Available data:
----

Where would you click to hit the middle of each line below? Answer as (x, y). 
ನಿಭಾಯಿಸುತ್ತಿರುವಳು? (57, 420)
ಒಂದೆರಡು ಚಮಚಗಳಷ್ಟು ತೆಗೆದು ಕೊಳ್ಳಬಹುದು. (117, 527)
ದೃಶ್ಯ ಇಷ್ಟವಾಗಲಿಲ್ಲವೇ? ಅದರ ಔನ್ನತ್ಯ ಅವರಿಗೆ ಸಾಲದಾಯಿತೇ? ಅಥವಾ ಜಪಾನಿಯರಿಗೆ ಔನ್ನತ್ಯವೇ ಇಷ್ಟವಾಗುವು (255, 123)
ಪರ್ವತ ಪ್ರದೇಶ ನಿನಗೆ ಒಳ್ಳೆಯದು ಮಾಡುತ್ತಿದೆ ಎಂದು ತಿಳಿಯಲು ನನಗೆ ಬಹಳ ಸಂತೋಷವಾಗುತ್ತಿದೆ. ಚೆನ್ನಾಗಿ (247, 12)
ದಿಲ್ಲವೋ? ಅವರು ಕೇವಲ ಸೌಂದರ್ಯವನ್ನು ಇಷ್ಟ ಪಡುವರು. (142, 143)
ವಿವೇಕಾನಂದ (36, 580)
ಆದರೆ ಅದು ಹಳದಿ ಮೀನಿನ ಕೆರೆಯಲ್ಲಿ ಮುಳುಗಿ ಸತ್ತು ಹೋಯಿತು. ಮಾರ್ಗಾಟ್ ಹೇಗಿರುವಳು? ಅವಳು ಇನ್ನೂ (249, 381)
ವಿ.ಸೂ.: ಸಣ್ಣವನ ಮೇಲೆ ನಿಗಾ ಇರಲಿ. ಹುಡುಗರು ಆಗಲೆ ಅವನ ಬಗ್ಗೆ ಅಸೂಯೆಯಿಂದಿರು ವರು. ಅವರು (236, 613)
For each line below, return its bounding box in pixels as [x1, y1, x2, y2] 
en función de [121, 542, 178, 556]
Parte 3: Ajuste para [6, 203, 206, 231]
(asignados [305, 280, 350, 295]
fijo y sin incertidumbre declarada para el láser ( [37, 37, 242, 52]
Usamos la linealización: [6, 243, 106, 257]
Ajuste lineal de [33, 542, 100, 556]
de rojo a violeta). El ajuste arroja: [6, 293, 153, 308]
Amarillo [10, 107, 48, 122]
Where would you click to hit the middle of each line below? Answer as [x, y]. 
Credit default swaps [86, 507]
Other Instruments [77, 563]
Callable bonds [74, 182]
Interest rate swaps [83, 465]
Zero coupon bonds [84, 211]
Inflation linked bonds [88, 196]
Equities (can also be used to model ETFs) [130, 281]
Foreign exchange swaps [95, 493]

----

In the listing above, locate the line containing "ವಿ.ಸೂ.: ಸಣ್ಣವನ ಮೇಲೆ" and the line containing "Parte 3: Ajuste para [6, 203, 206, 231]". Transcribe those two lines and everything between them, exactly as written.

Answer box:
ವಿ.ಸೂ.: ಸಣ್ಣವನ ಮೇಲೆ ನಿಗಾ ಇರಲಿ. ಹುಡುಗರು ಆಗಲೆ ಅವನ ಬಗ್ಗೆ ಅಸೂಯೆಯಿಂದಿರು ವರು. ಅವರು (236, 613)
For each line below, return its bounding box in pixels as [x1, y1, x2, y2] 
en función de [121, 542, 178, 556]
Parte 3: Ajuste para [6, 203, 206, 231]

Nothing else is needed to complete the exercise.